Немая | страница 16



Пых скулил, и я вытащила его из корзины. Малыш был грязный и вонючий. «Горюшко ты моё! Что же мне теперь с тобой делать? Как лечить? Но сначала помыть надо», — вздохнула, осматривая двор. На углу дома для сбора дождевой воды стояла большая бочка, а рядом горшок глиняный с отбитым краем. Думаю, можно будет им воспользоваться. Вряд ли это «чистая» посуда.

Пых возмущённо орал. Не любит мой питомец мыться. На шум старуха вышла из дома. Забрала стоявший на перильцах ограждения ковш, заглянула в грязную корзинку, покачала головой.

— Дрыще твоё куценя, — не столько спрашивая, сколько утверждая сказала она.

Со вздохом кивнула. Мокрого, но чистого Пыха завернула в полотенце, высушивая шёрстку. «Лапушка мой», — согревая, прижала его к груди. Первая живая душа, встреченная в этом мире. Маленький, ещё более несчастный, чем я, пушистый комочек. Понять, что зверушка нуждается в лечении было не сложно. Что же делать?
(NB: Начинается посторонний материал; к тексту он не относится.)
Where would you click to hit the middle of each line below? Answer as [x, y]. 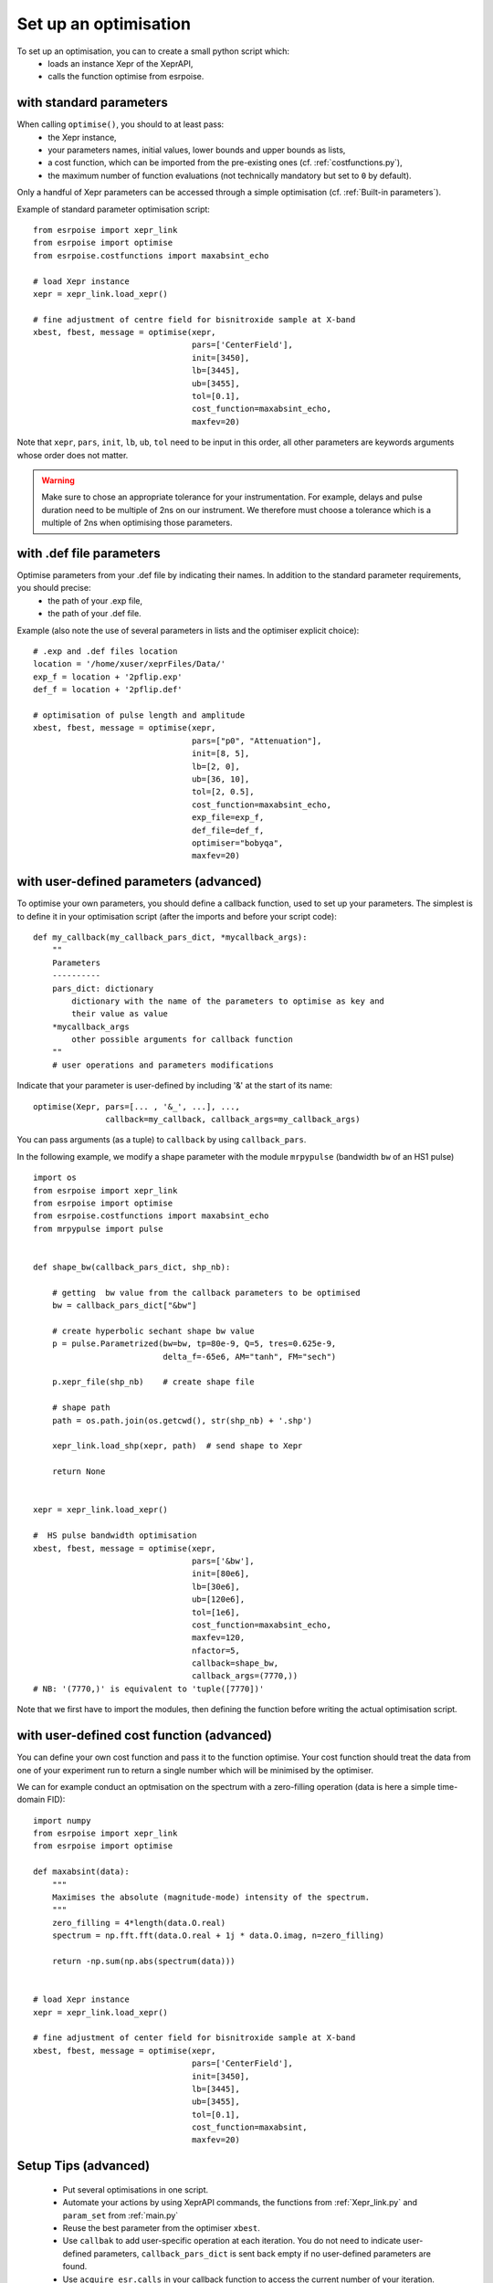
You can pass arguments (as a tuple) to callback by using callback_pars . [162, 1140]
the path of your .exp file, [95, 600]
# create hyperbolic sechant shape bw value [153, 1331]
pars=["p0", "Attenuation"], [257, 741]
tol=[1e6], [216, 1612]
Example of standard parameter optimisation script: [113, 209]
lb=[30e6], [216, 1586]
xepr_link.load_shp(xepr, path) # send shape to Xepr [177, 1446]
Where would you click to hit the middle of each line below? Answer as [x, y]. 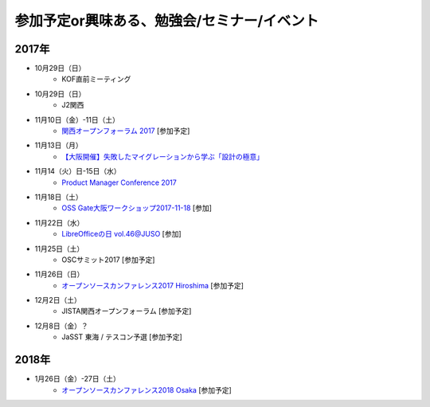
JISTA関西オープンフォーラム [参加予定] [127, 311]
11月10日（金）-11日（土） [77, 119]
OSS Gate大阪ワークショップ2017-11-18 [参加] [137, 208]
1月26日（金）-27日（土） [78, 379]
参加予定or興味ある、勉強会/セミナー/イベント [167, 21]
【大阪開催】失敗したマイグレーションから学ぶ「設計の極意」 [163, 156]
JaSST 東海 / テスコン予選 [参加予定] [122, 337]
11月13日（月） [59, 145]

— Треба, шоб оно выпило усе, бо сдохне, — бабка вернулась с деревянной ложкой в руках. В круглом черпачке плескалась тёмная жижа. — Ты куцыня тимай, а я в пасть лить зачну. Може, оклемается.

Почему-то мне казалось, что зверька нельзя принуждать. Вот интуиция вопила — нельзя с ним так! Забрала ложку у старухи, вернулась на ступеньку. Держа малыша на коленях, подсунула питьё ему под мордочку:

«Пых, это надо выпить. Иначе ты умрёшь, уйдёшь за грань, оставишь меня одну, — не зная, как объяснить маленькому существу, что такое смерть, я вспоминала разные синонимы. — Бабка предлагает поить тебя насильно. Но я так не хочу. Знаю, что ты тоже не хочешь, чтобы тебя держали. Пей сам. Ты же умный. Пей, Пых, пей!» — мысленно уговаривала я питомца.

Найдёныш вздохнул тяжко, понюхал зелье, отстранился и потряс головой. Ещё раз вздохнул и начал лакать. Останавливался, демонстрируя всем своим видом, что пойло «бе-е-е!», но вылакал всё до конца.

— Ось як ты его ублагала? — удивилась старуха и ушла в дом.

Положила уставшего Пыха на нагретое мною место, взяла корзинку и пошла её отмывать. Выбросила в мусорную кучу грязную траву, порадовалась, что не пострадала берестяная коробочка и, поливая из битого горшка, смыла всё, что осталось. У крыльца перевернула, чтобы просохла. Взяла зверька на руки и сама сжалась в комок. Солнце село. Хоть и было еще светло, но стало зябко. Да ещё и в воде прохладной наплюхалась, отмывая переноску. А в дом нас никто не зовёт.

— На, поснидай, та лягай почиваты, — старуха протягивала мне ломоть хлеба и кружку.